A farmer has hens and cows. The total number of heads is 48 and the total number of feet is 140. How many hens are there?

Introduction / Context:
This is a classic heads-and-legs (feet) problem using simultaneous linear equations. Each animal contributes 1 head; hens have 2 feet and cows have 4 feet.

Given Data / Assumptions:

• Total heads = 48 (hens + cows).
• Total feet = 140.
• Hens have 2 feet; cows have 4 feet.

Concept / Approach:
Let h = number of hens, c = number of cows. Form two equations: h + c = 48 and 2h + 4c = 140. Solve the system to find h.

Step-by-Step Solution:
h + c = 48. 2h + 4c = 140 ⇒ divide by 2 ⇒ h + 2c = 70. Subtract: (h + 2c) − (h + c) = 70 − 48 ⇒ c = 22. Then h = 48 − 22 = 26.

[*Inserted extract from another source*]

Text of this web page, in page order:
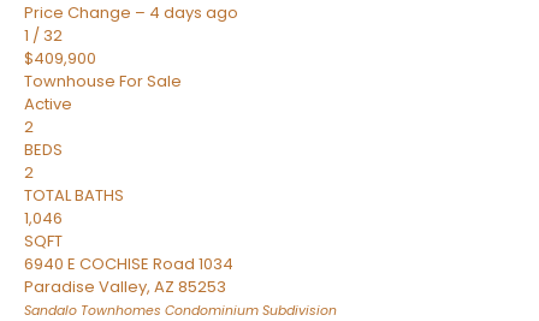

Verification / Alternative check:
Check feet: 26 hens ⇒ 52 feet; 22 cows ⇒ 88 feet; total 52 + 88 = 140. Correct.

Why Other Options Are Wrong:
22 or 23 or 24 hens do not simultaneously satisfy both equations.

Common Pitfalls:
Mixing up the number of feet per animal or making arithmetic slips while subtracting equations. Use systematic elimination to avoid errors.

Final Answer:
26